[ENTRIES SUPPLIED]
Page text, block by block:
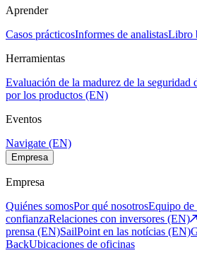
Aprender
Casos prácticosInformes de analistasLibro
Herramientas
Evaluación de la madurez de la seguridad
por los productos (EN)
Eventos
Navigate (EN)
Empresa
Empresa
Quiénes somosPor qué nosotrosEquipo de
confianzaRelaciones con inversores (EN)
prensa (EN)SailPoint en las notícias (EN)
BackUbicaciones de oficinas
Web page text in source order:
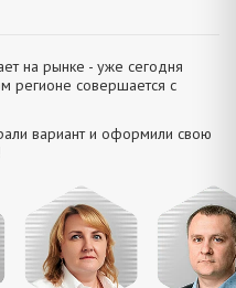
на рынке - уже сегодня
регионе совершается с
вариант и оформили свою
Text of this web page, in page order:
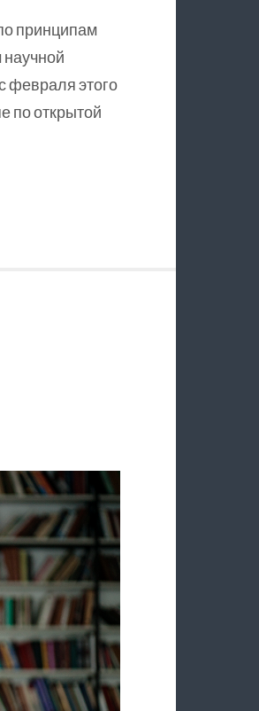
принципам
научной
этого
по открытой
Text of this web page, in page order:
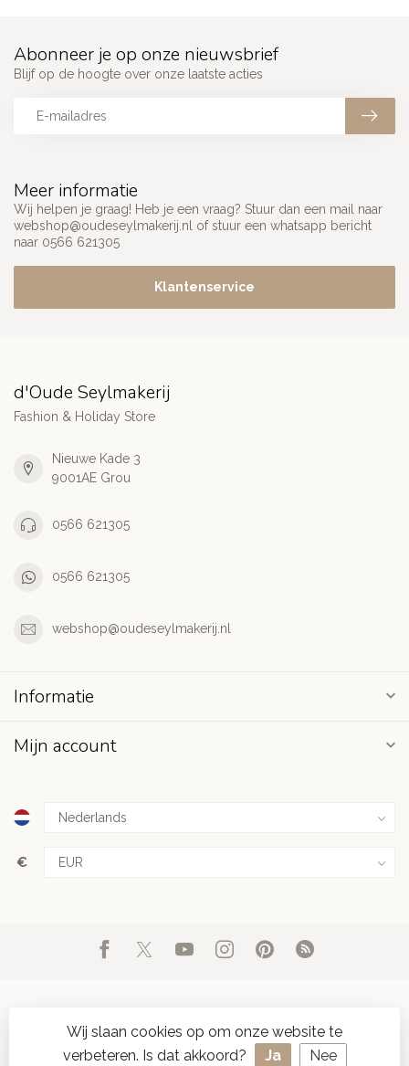
Meer informatie
Wij helpen je graag! Heb je een vraag? Stuur dan een mail naar
webshop@oudeseylmakerij.nl
of stuur een whatsapp bericht
naar 0566 621305
Klantenservice
Abonneer je op onze nieuwsbrief
Blijf op de hoogte over onze laatste acties
d'Oude Seylmakerij
Fashion & Holiday Store
Nieuwe Kade 3
9001AE Grou
0566 621305
0566 621305
webshop@oudeseylmakerij.nl
Informatie
Mijn account
€
© Copyright 2026 d'Oude Seylmakerij- Powered by Lightspeed
Wij slaan cookies op om onze website te
verbeteren. Is dat akkoord?
Ja Nee
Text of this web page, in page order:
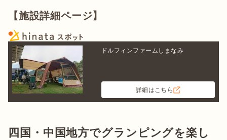
【施設詳細ページ】
ドルフィンファームしまなみ
詳細はこちら
四国・中国地方でグランピングを楽し
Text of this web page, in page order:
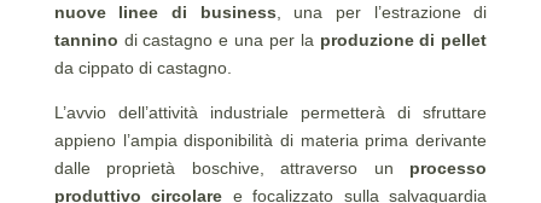
nuove linee di business , una per l’estrazione di
tannino di castagno e una per la produzione di pellet
da cippato di castagno.
L’avvio dell’attività industriale permetterà di sfruttare
appieno l’ampia disponibilità di materia prima derivante
dalle proprietà boschive, attraverso un processo
produttivo circolare e focalizzato sulla salvaguardia
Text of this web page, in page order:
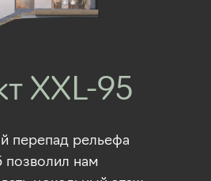
перепад рельефа
нам
XXL-95
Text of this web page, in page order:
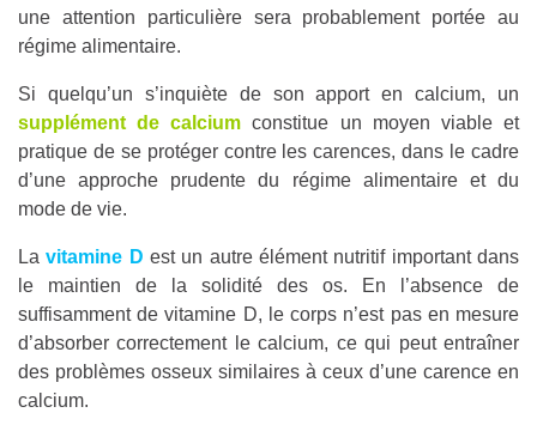
une attention particulière sera probablement portée au
régime alimentaire.
Si quelqu’un s’inquiète de son apport en calcium, un
supplément de calcium constitue un moyen viable et
pratique de se protéger contre les carences, dans le cadre
d’une approche prudente du régime alimentaire et du
mode de vie.
Lavitamine D est un autre élément nutritif important dans
le maintien de la solidité des os. En l’absence de
suffisamment de vitamine D, le corps n’est pas en mesure
d’absorber correctement le calcium, ce qui peut entraîner
des problèmes osseux similaires à ceux d’une carence en
calcium.
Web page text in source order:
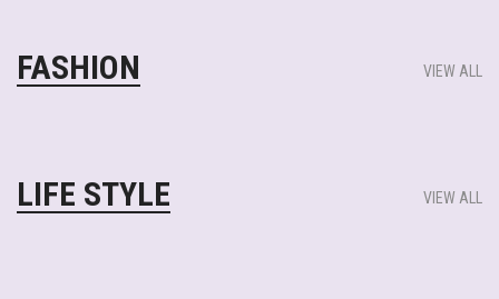
FASHION VIEW ALL
LIFE STYLE VIEW ALL
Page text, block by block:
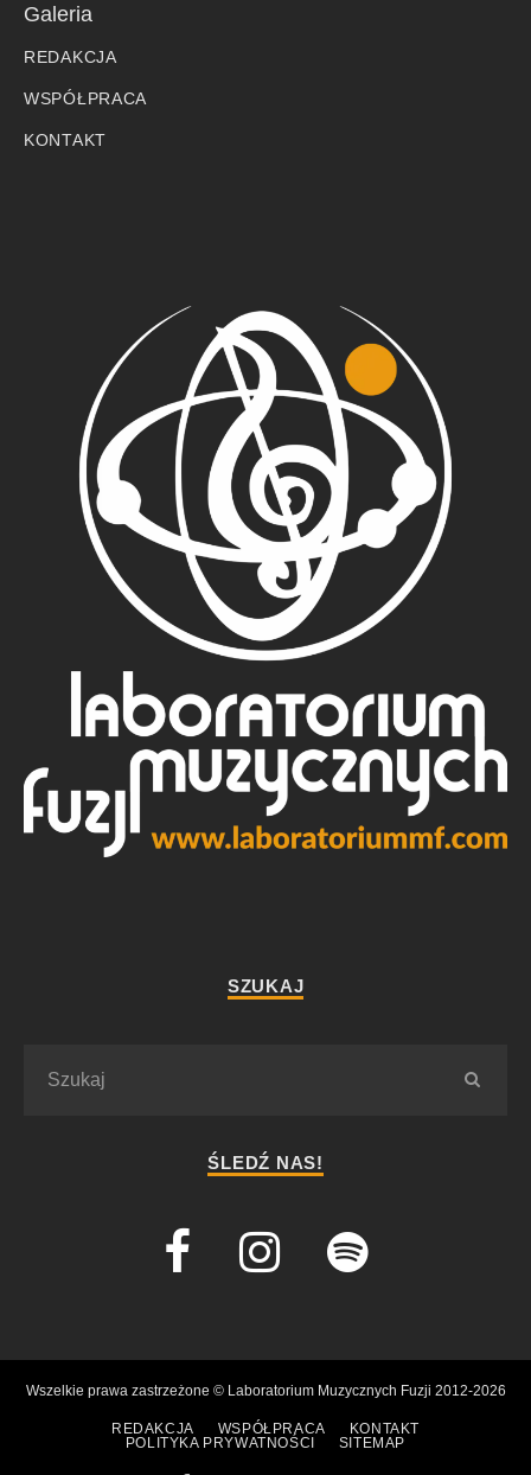
Galeria
REDAKCJA
WSPÓŁPRACA
KONTAKT
SZUKAJ
ŚLEDŹ NAS!
Wszelkie prawa zastrzeżone © Laboratorium Muzycznych Fuzji 2012-2026
REDAKCJA WSPÓŁPRACA
KONTAKT
POLITYKA PRYWATNOŚCI
SITEMAP
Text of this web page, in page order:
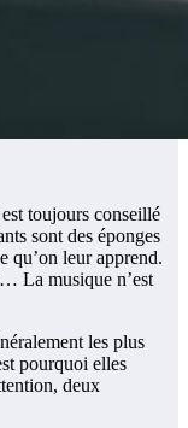
toujours conseillé
sont des éponges
qu’on leur apprend.
La musique n’est
les plus
pourquoi elles
deux
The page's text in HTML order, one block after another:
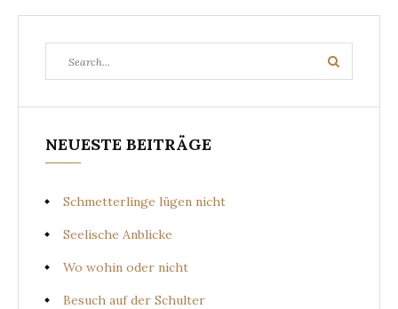
for:
Search
NEUESTE BEITRÄGE
Schmetterlinge lügen nicht
Seelische Anblicke
Wo wohin oder nicht
Besuch auf der Schulter
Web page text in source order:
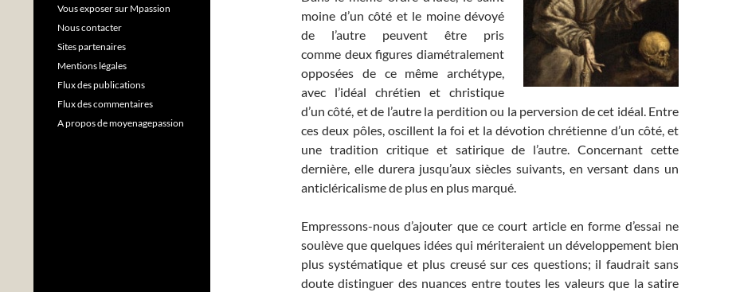
moine d’un côté et le moine dévoyé
de l’autre peuvent être pris
comme deux figures diamétralement
opposées de ce même archétype,
avec l’idéal chrétien et christique
d’un côté, et de l’autre la perdition ou la perversion de cet idéal. Entre
ces deux pôles, oscillent la foi et la dévotion chrétienne d’un côté, et
une tradition critique et satirique de l’autre. Concernant cette
dernière, elle durera jusqu’aux siècles suivants, en versant dans un
anticléricalisme de plus en plus marqué.
Empressons-nous d’ajouter que ce court article en forme d’essai ne
soulève que quelques idées qui mériteraient un développement bien
plus systématique et plus creusé sur ces questions; il faudrait sans
doute distinguer des nuances entre toutes les valeurs que la satire
Vous exposer sur Mpassion
Nous contacter
Sites partenaires
Mentions légales
Flux des publications
Flux des commentaires
A propos de moyenagepassion
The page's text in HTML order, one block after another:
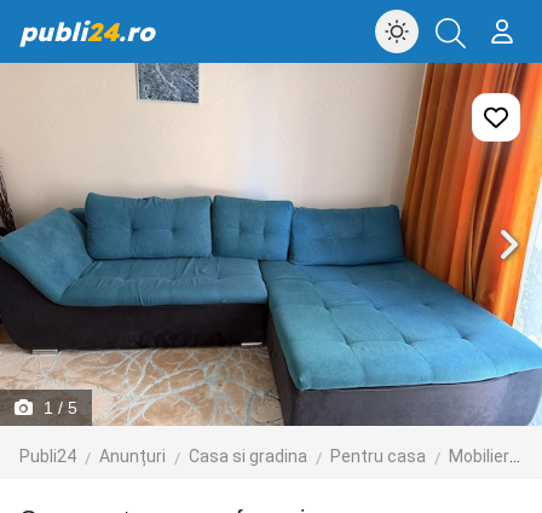
publi24.ro
1 / 5
Publi24 Anunțuri Casa si gradina Pentru casa Mobilier
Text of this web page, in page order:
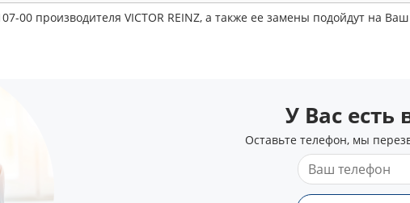
00 производителя VICTOR REINZ, а также ее замены подойдут на
У Вас есть
Оставьте телефон, мы
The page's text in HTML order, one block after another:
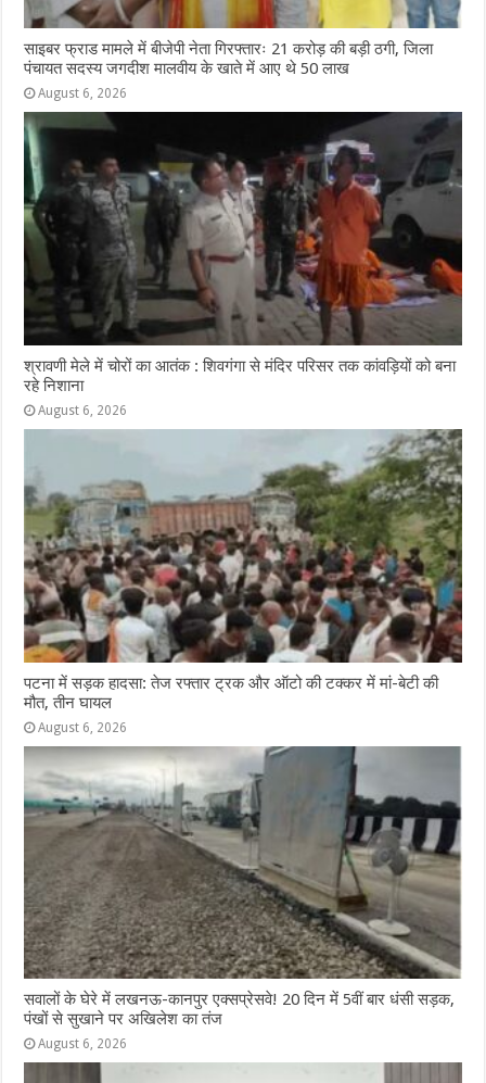
साइबर फ्राड मामले में बीजेपी नेता गिरफ्तारः 21 करोड़ की बड़ी ठगी, जिला
पंचायत सदस्य जगदीश मालवीय के खाते में आए थे 50 लाख
August 6, 2026
श्रावणी मेले में चोरों का आतंक : शिवगंगा से मंदिर परिसर तक कांवड़ियों को बना
रहे निशाना
August 6, 2026
पटना में सड़क हादसा: तेज रफ्तार ट्रक और ऑटो की टक्कर में मां-बेटी की
मौत, तीन घायल
August 6, 2026
सवालों के घेरे में लखनऊ-कानपुर एक्सप्रेसवे! 20 दिन में 5वीं बार धंसी सड़क,
पंखों से सुखाने पर अखिलेश का तंज
August 6, 2026
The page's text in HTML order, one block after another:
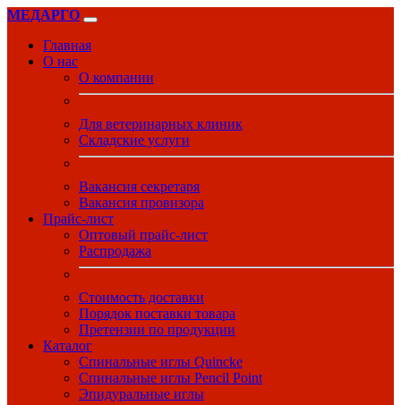
МЕДАРГО
Главная
О нас
О компании
Для ветеринарных клиник
Складские услуги
Вакансия секретаря
Вакансия провизора
Прайс-лист
Оптовый прайс-лист
Распродажа
Стоимость доставки
Порядок поставки товара
Претензии по продукции
Каталог
Спинальные иглы Quincke
Спинальные иглы Pencil Point
Эпидуральные иглы
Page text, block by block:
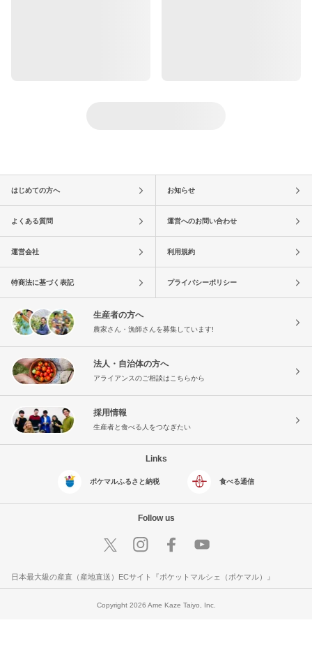
はじめての方へ お知らせ
よくある質問 運営へのお問い合わせ
運営会社 利用規約
特商法に基づく表記 プライバシーポリシー
生産者の方へ
農家さん・漁師さんを募集しています!
法人・自治体の方へ
アライアンスのご相談はこちらから
採用情報
生産者と食べる人をつなぎたい
Links
ポケマルふるさと納税 食べる通信
Follow us
日本最大級の産直（産地直送）ECサイト『ポケットマルシェ（ポケマル）』
Copyright 2026 Ame Kaze Taiyo, Inc.
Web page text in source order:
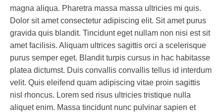
magna aliqua. Pharetra massa massa ultricies mi quis.
Dolor sit amet consectetur adipiscing elit. Sit amet purus
gravida quis blandit. Tincidunt eget nullam non nisi est sit
amet facilisis. Aliquam ultrices sagittis orci a scelerisque
purus semper eget. Blandit turpis cursus in hac habitasse
platea dictumst. Duis convallis convallis tellus id interdum
velit. Quis eleifend quam adipiscing vitae proin sagittis
nisl rhoncus. Lorem sed risus ultricies tristique nulla
aliquet enim. Massa tincidunt nunc pulvinar sapien et
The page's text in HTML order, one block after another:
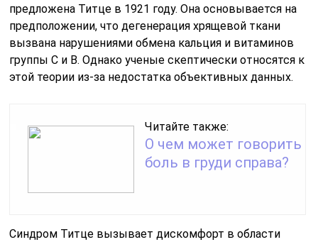
предложена Титце в 1921 году. Она основывается на
предположении, что дегенерация хрящевой ткани
вызвана нарушениями обмена кальция и витаминов
группы С и В. Однако ученые скептически относятся к
этой теории из-за недостатка объективных данных.
Читайте также:
О чем может говорить
боль в груди справа?
Синдром Титце вызывает дискомфорт в области
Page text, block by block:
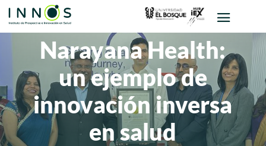
Narayana Health:
un ejemplo de
innovación inversa
en salud
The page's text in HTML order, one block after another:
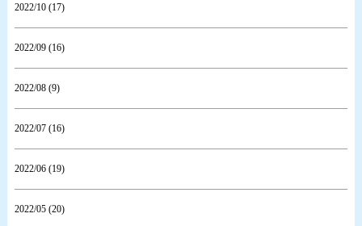
2022/10 (17)
2022/09 (16)
2022/08 (9)
2022/07 (16)
2022/06 (19)
2022/05 (20)
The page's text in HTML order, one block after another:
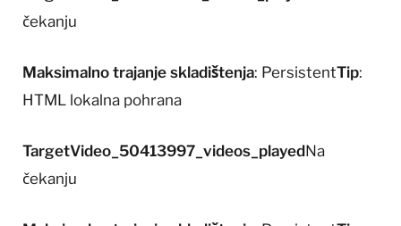
čekanju
Maksimalno trajanje skladištenja: PersistentTip:
HTML lokalna pohrana
TargetVideo_50413997_videos_playedNa
čekanju
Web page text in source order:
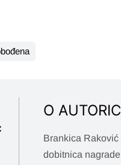
O
Brankica Raković
dobitnica
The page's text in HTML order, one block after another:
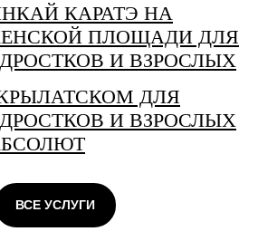
КАРАТЭ НА
ПЛОЩАДИ ДЛЯ
И ВЗРОСЛЫХ
ДЛЯ
И ВЗРОСЛЫХ
ВСЕ УСЛУГИ
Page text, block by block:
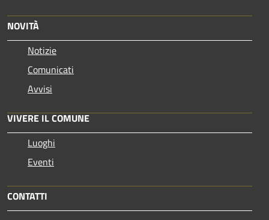
NOVITÀ
Notizie
Comunicati
Avvisi
VIVERE IL COMUNE
Luoghi
Eventi
CONTATTI
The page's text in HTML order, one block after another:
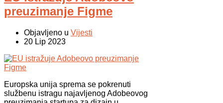
preuzimanje Figme
Objavljeno u Vijesti
20 Lip 2023
Europska unija sprema se pokrenuti
službenu istragu najavljenog Adobeovog

[PROBLEM REQUIREMENTS] Your answer must be an exact repeat of the records above, with no pictures in it.

[RESPONSE BOX]
Page text, block by block:
Aprender
Casos prácticosInformes de analistasLibro
Herramientas
Evaluación de la madurez de la seguridad
por los productos (EN)
Eventos
Navigate (EN)
Empresa
Empresa
Quiénes somosPor qué nosotrosEquipo de
confianzaRelaciones con inversores (EN)
prensa (EN)SailPoint en las notícias (EN)
BackUbicaciones de oficinas
Web page text in source order:
на рынке - уже сегодня
регионе совершается с
вариант и оформили свою
Text of this web page, in page order:
принципам
научной
этого
по открытой
Text of this web page, in page order:
Meer informatie
Wij helpen je graag! Heb je een vraag? Stuur dan een mail naar
webshop@oudeseylmakerij.nl
of stuur een whatsapp bericht
naar 0566 621305
Klantenservice
Abonneer je op onze nieuwsbrief
Blijf op de hoogte over onze laatste acties
d'Oude Seylmakerij
Fashion & Holiday Store
Nieuwe Kade 3
9001AE Grou
0566 621305
0566 621305
webshop@oudeseylmakerij.nl
Informatie
Mijn account
€
© Copyright 2026 d'Oude Seylmakerij- Powered by Lightspeed
Wij slaan cookies op om onze website te
verbeteren. Is dat akkoord?
Ja Nee
Text of this web page, in page order:
【施設詳細ページ】
ドルフィンファームしまなみ
詳細はこちら
四国・中国地方でグランピングを楽し
Text of this web page, in page order:
nuove linee di business , una per l’estrazione di
tannino di castagno e una per la produzione di pellet
da cippato di castagno.
L’avvio dell’attività industriale permetterà di sfruttare
appieno l’ampia disponibilità di materia prima derivante
dalle proprietà boschive, attraverso un processo
produttivo circolare e focalizzato sulla salvaguardia
Text of this web page, in page order:
перепад рельефа
нам
XXL-95
Text of this web page, in page order:
une attention particulière sera probablement portée au
régime alimentaire.
Si quelqu’un s’inquiète de son apport en calcium, un
supplément de calcium constitue un moyen viable et
pratique de se protéger contre les carences, dans le cadre
d’une approche prudente du régime alimentaire et du
mode de vie.
Lavitamine D est un autre élément nutritif important dans
le maintien de la solidité des os. En l’absence de
suffisamment de vitamine D, le corps n’est pas en mesure
d’absorber correctement le calcium, ce qui peut entraîner
des problèmes osseux similaires à ceux d’une carence en
calcium.
Web page text in source order:
FASHION VIEW ALL
LIFE STYLE VIEW ALL
Page text, block by block:
Galeria
REDAKCJA
WSPÓŁPRACA
KONTAKT
SZUKAJ
ŚLEDŹ NAS!
Wszelkie prawa zastrzeżone © Laboratorium Muzycznych Fuzji 2012-2026
REDAKCJA WSPÓŁPRACA
KONTAKT
POLITYKA PRYWATNOŚCI
SITEMAP
Text of this web page, in page order:
toujours conseillé
sont des éponges
qu’on leur apprend.
La musique n’est
les plus
pourquoi elles
deux
The page's text in HTML order, one block after another:
for:
Search
NEUESTE BEITRÄGE
Schmetterlinge lügen nicht
Seelische Anblicke
Wo wohin oder nicht
Besuch auf der Schulter
Web page text in source order:
moine d’un côté et le moine dévoyé
de l’autre peuvent être pris
comme deux figures diamétralement
opposées de ce même archétype,
avec l’idéal chrétien et christique
d’un côté, et de l’autre la perdition ou la perversion de cet idéal. Entre
ces deux pôles, oscillent la foi et la dévotion chrétienne d’un côté, et
une tradition critique et satirique de l’autre. Concernant cette
dernière, elle durera jusqu’aux siècles suivants, en versant dans un
anticléricalisme de plus en plus marqué.
Empressons-nous d’ajouter que ce court article en forme d’essai ne
soulève que quelques idées qui mériteraient un développement bien
plus systématique et plus creusé sur ces questions; il faudrait sans
doute distinguer des nuances entre toutes les valeurs que la satire
Vous exposer sur Mpassion
Nous contacter
Sites partenaires
Mentions légales
Flux des publications
Flux des commentaires
A propos de moyenagepassion
The page's text in HTML order, one block after another:
publi24.ro
1 / 5
Publi24 Anunțuri Casa si gradina Pentru casa Mobilier
Text of this web page, in page order:
00 производителя VICTOR REINZ, а также ее замены подойдут на
У Вас есть
Оставьте телефон, мы
The page's text in HTML order, one block after another:
साइबर फ्राड मामले में बीजेपी नेता गिरफ्तारः 21 करोड़ की बड़ी ठगी, जिला
पंचायत सदस्य जगदीश मालवीय के खाते में आए थे 50 लाख
August 6, 2026
श्रावणी मेले में चोरों का आतंक : शिवगंगा से मंदिर परिसर तक कांवड़ियों को बना
रहे निशाना
August 6, 2026
पटना में सड़क हादसा: तेज रफ्तार ट्रक और ऑटो की टक्कर में मां-बेटी की
मौत, तीन घायल
August 6, 2026
सवालों के घेरे में लखनऊ-कानपुर एक्सप्रेसवे! 20 दिन में 5वीं बार धंसी सड़क,
पंखों से सुखाने पर अखिलेश का तंज
August 6, 2026
The page's text in HTML order, one block after another:
МЕДАРГО
Главная
О нас
О компании
Для ветеринарных клиник
Складские услуги
Вакансия секретаря
Вакансия провизора
Прайс-лист
Оптовый прайс-лист
Распродажа
Стоимость доставки
Порядок поставки товара
Претензии по продукции
Каталог
Спинальные иглы Quincke
Спинальные иглы Pencil Point
Эпидуральные иглы
Page text, block by block:
はじめての方へ お知らせ
よくある質問 運営へのお問い合わせ
運営会社 利用規約
特商法に基づく表記 プライバシーポリシー
生産者の方へ
農家さん・漁師さんを募集しています!
法人・自治体の方へ
アライアンスのご相談はこちらから
採用情報
生産者と食べる人をつなぎたい
Links
ポケマルふるさと納税 食べる通信
Follow us
日本最大級の産直（産地直送）ECサイト『ポケットマルシェ（ポケマル）』
Copyright 2026 Ame Kaze Taiyo, Inc.
Web page text in source order:
magna aliqua. Pharetra massa massa ultricies mi quis.
Dolor sit amet consectetur adipiscing elit. Sit amet purus
gravida quis blandit. Tincidunt eget nullam non nisi est sit
amet facilisis. Aliquam ultrices sagittis orci a scelerisque
purus semper eget. Blandit turpis cursus in hac habitasse
platea dictumst. Duis convallis convallis tellus id interdum
velit. Quis eleifend quam adipiscing vitae proin sagittis
nisl rhoncus. Lorem sed risus ultricies tristique nulla
aliquet enim. Massa tincidunt nunc pulvinar sapien et
The page's text in HTML order, one block after another:
предложена Титце в 1921 году. Она основывается на
предположении, что дегенерация хрящевой ткани
вызвана нарушениями обмена кальция и витаминов
группы С и В. Однако ученые скептически относятся к
этой теории из-за недостатка объективных данных.
Читайте также:
О чем может говорить
боль в груди справа?
Синдром Титце вызывает дискомфорт в области
Page text, block by block:
Narayana Health:
un ejemplo de
innovación inversa
en salud
The page's text in HTML order, one block after another:
2022/10 (17)
2022/09 (16)
2022/08 (9)
2022/07 (16)
2022/06 (19)
2022/05 (20)
The page's text in HTML order, one block after another:
čekanju
Maksimalno trajanje skladištenja: PersistentTip:
HTML lokalna pohrana
TargetVideo_50413997_videos_playedNa
čekanju
Web page text in source order:
O
Brankica Raković
dobitnica
The page's text in HTML order, one block after another:
КАРАТЭ НА
ПЛОЩАДИ ДЛЯ
И ВЗРОСЛЫХ
ДЛЯ
И ВЗРОСЛЫХ
ВСЕ УСЛУГИ
Page text, block by block:
NOVITÀ
Notizie
Comunicati
Avvisi
VIVERE IL COMUNE
Luoghi
Eventi
CONTATTI
The page's text in HTML order, one block after another:
preuzimanje Figme
Objavljeno u Vijesti
20 Lip 2023
Europska unija sprema se pokrenuti
službenu istragu najavljenog Adobeovog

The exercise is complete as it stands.